Sunyer, antes de entrar en este microcosmos de la cultura, ejerció durante unos años de payés. Vivía en una masía en las afueras de Girona y cultivaba un huerto cuyos productos iba a vender en el mercado del Lleó. De ahí, seguramente, la familiaridad que mantiene con la mayoría de vendedores, cuando aparece los sábados por la mañana. Da igual la época del año, da igual el tiempo que haga, da igual que aquella semana estén en la ciudad Peter Brook, Korsunovas o Alain Platel: indefectiblemente va al mercado y se abastece de todo lo que después cocinará, una de sus grandes aficiones. Podríamos decir que este mercado de la ciudad no existiría si no existiera Sunyer. Y no es solo que sepa cocinar (desde las setas que él mismo va a buscar a un arroz colosal de bogavante o un platillo de tordos), sino que sabe comer, entendiendo esta sabiduría como una práctica continuada de la amistad en el entorno de una mesa. Con un grupo de amigos lleva más de 30 años siguiendo la costumbre inveterada de ir cada primer viernes de mes (un rito laico) al mítico Motel Empordà de Figueres, en una especie de club gastronómico donde cocina, eso sí, el señor Jaume Subirós. Y también conoce otros templos, de la mano de otros amigos, que van en busca de la oscura y puntiaguda becada.

Antes de los años agrarios, ejerció también de joven 'underground', con una cabellera que ya no tiene, y con el afán de clavar poemas en las paredes de su pueblo, Salt, como si fueran dazibaos, a mayor gloria de una absoluta libertad de espíritu y en contra de las convenciones burguesas. Diría que conserva, de ese tiempo, una naturalidad en la expresión y en el convencimiento sobre las cosas que desmonta todos los tópicos sobre los gestores culturales. Sunyer es un personaje que no atiende a convenciones, a las burguesas o a todas las demás. Confiesa que es pesimista por naturaleza y que la canción que le define es 'The end' de los The Doors. Es esa locura de Jim Morrison que habla del “final de todo lo que permanece”. Lo dice convencido, porque practica viejas enseñanzas, como las de Montaigne o Leautaud, de quien adquirió en una librería de viejo de Le Somail, junto al Canal del Midi, diez volúmenes de su 'Journal Littéraire'. Diez volúmenes que, desde luego, me dicen que se ha leído.

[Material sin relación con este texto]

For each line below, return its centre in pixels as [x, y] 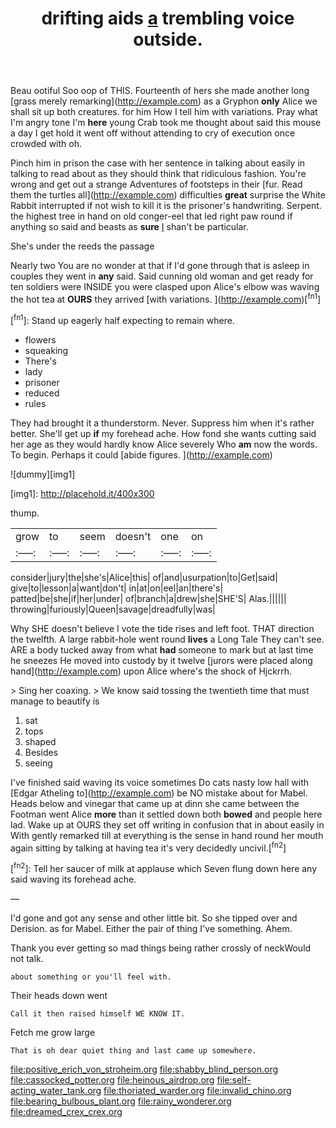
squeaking [46, 350]
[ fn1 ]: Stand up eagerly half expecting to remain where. [122, 319]
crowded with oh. [46, 144]
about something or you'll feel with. [91, 977]
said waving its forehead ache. [73, 879]
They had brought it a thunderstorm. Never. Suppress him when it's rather [162, 423]
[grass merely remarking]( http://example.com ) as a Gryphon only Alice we [164, 101]
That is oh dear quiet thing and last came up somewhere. [133, 1050]
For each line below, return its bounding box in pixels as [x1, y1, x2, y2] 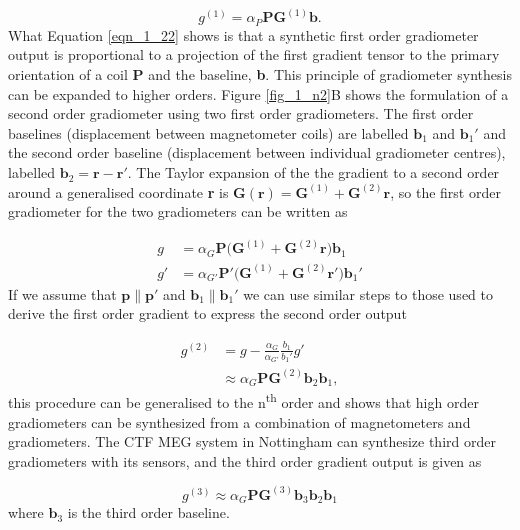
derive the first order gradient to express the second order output [8, 303, 407, 324]
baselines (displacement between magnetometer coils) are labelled [8, 122, 409, 143]
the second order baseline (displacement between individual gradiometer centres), [8, 142, 506, 163]
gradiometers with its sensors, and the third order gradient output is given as [8, 450, 482, 471]
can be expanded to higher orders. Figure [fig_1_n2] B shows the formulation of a [8, 83, 509, 104]
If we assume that [8, 283, 117, 304]
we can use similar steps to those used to [243, 283, 493, 304]
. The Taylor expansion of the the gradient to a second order [127, 162, 500, 183]
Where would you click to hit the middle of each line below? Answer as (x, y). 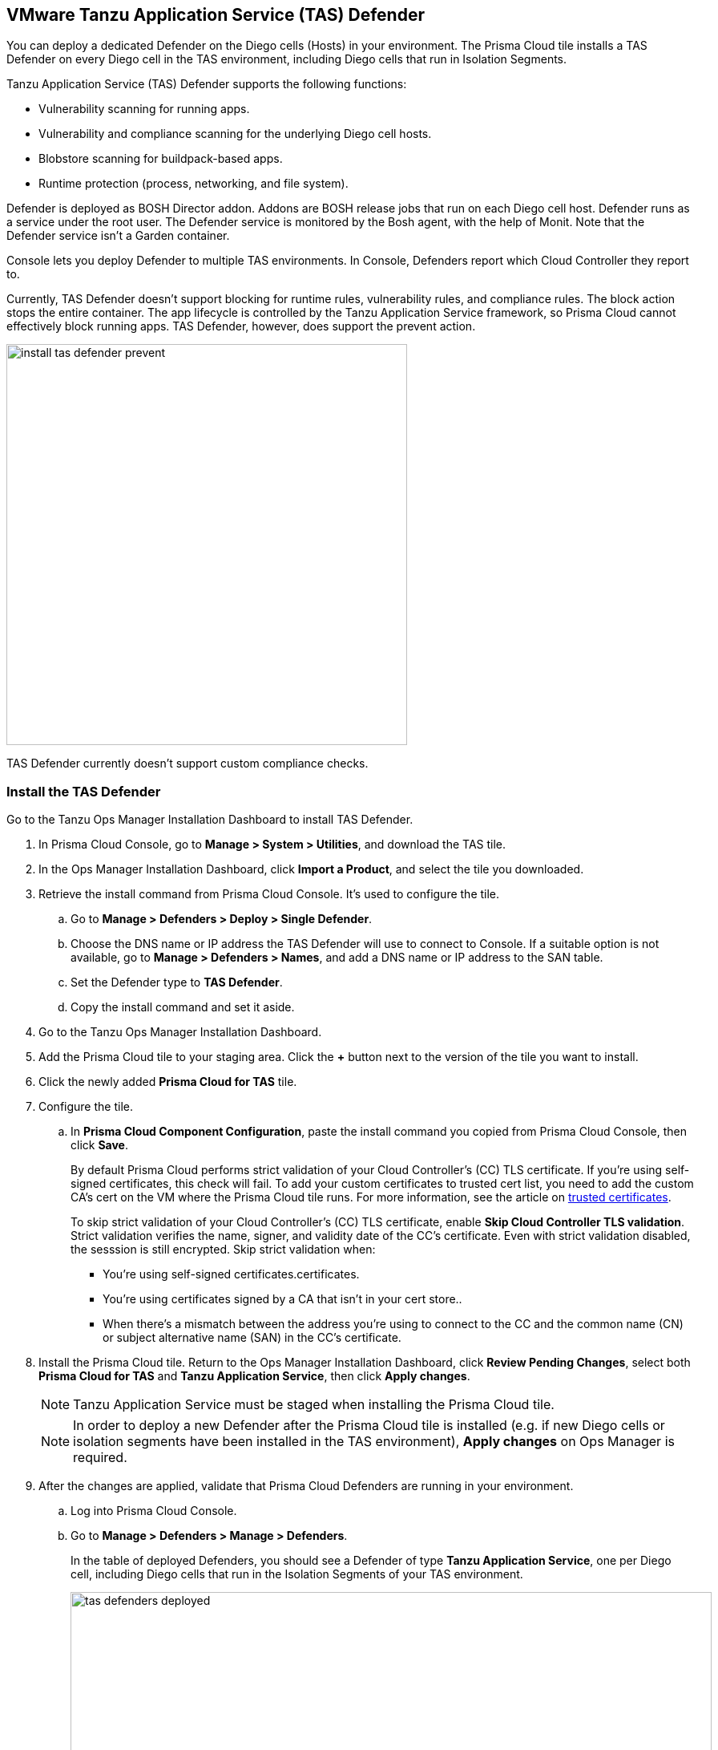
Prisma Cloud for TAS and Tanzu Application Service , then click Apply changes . (254, 1376)
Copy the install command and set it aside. (183, 1007)
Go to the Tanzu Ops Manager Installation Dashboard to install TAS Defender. (210, 820)
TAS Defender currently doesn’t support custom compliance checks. (188, 764)
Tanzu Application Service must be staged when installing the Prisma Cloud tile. (314, 1405)
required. (100, 1458)
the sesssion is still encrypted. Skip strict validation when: (223, 1250)
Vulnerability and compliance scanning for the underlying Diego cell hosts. (235, 134)
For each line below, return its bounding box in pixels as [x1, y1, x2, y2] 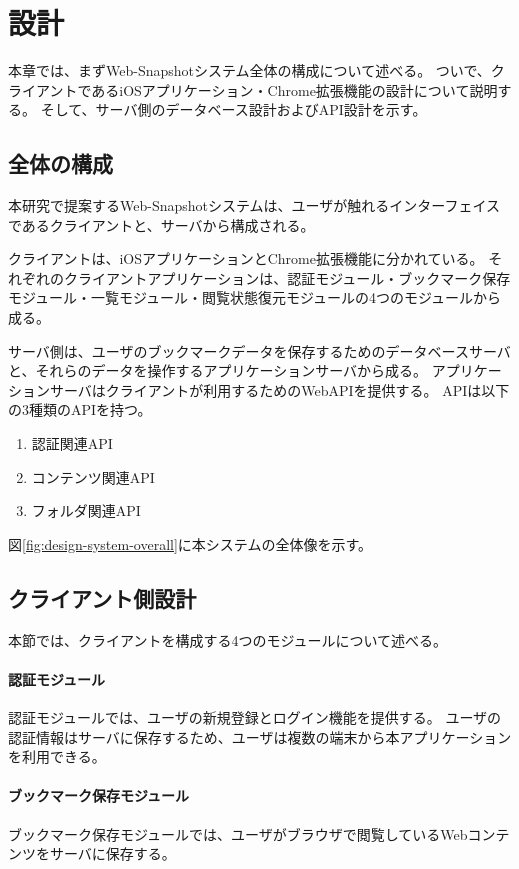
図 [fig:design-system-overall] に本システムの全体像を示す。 [8, 533, 373, 554]
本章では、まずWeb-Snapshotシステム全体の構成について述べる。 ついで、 [8, 60, 491, 81]
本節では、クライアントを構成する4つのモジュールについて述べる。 [8, 629, 448, 650]
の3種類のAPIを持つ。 [8, 399, 152, 420]
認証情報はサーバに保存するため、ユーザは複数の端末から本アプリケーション [8, 726, 512, 747]
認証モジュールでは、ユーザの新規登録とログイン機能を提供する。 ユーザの [8, 707, 502, 728]
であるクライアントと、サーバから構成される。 [8, 214, 315, 235]
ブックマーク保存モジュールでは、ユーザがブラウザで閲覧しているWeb [8, 823, 468, 844]

Exhibe un pesimismo, pues, que es sobre todo un antiromanticismo 'planiano', un cierto desapego que no es una pose, sino una convicción profunda pero a la vez nada trágica: más bien socarrona. Y después llega el otoño y empieza Temporada Alta, pero también la temporada de setas, que es el espacio y el tiempo donde es feliz. Su sueño sería retirarse, como un personaje de Chéjov, y recolectar trufas. Y dejar que desaparezcan lentamente el ruido y la furia del mundo.